11.1.1 Text Basics Roadmap: Tokens, Cleaning, Representation

Text is not naturally computable. Before classification, extraction, summarization, or QA, you need to turn raw text into stable units and features.

See the Text Pipeline First

Text basics chapter learning flowchart

Text to task pipeline diagram

NLP task output map

The first habit is to ask: what is the input text, what is the task, and what output shape should the system produce?

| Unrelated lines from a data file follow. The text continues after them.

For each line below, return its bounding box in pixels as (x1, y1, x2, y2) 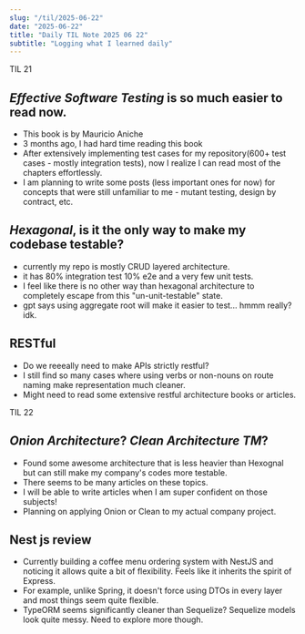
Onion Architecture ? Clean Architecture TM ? (9, 434, 269, 449)
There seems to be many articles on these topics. (22, 476, 208, 487)
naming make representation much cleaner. (22, 379, 187, 390)
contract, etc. (22, 197, 74, 208)
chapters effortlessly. (22, 168, 103, 179)
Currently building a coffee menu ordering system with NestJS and (22, 557, 274, 568)
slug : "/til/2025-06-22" (9, 13, 104, 23)
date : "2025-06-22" (9, 22, 84, 31)

Run a Token and Vocabulary Check

text = "RAG answers need citations"
tokens = text.lower().split()
vocab = {token: index for index, token in enumerate(sorted(set(tokens)))}
ids = [vocab[token] for token in tokens]

print("tokens:", tokens)
print("ids:", ids)
print("vocab_size:", len(vocab))

Expected output:

tokens: ['rag', 'answers', 'need', 'citations']
ids: [3, 0, 2, 1]
vocab_size: 4

If tokenization is unstable, every downstream task becomes unstable too.

Learn in This Order

Step	Read	Practice Output
1	NLP task map	Match classification, labeling, extraction, QA, summarization
2	Preprocessing	Normalize text, split tokens, handle noise and boundaries
3	Text representation	Build tokens, ids, vocabulary, sparse features, or vectors

Evidence to Keep

Keep this page’s proof of learning as a small evidence card:

Raw Text: original examples before cleaning or tokenization
Processed Text: cleaned text, tokens, normalization notes, and removed items
Task Boundary: classification, extraction, retrieval, generation, or QA output
Failure Check: lost meaning, bad token split, language issue, or ambiguous label
Expected Output: before/after text samples plus token or representation output

Pass Check

You pass this chapter when you can take raw text, tokenize it, explain the task output shape, and save one preprocessing example in your project notes.

Check reasoning and explanation

A passing answer starts from the text unit and output type: token, span, sentence label, sequence, embedding, or generated text.
The evidence should include a small dataset example, model or pipeline choice, metric, and at least one inspected error case.
A good self-check distinguishes preprocessing issues from model issues, such as tokenization mistakes, label ambiguity, data imbalance, or hallucinated generation.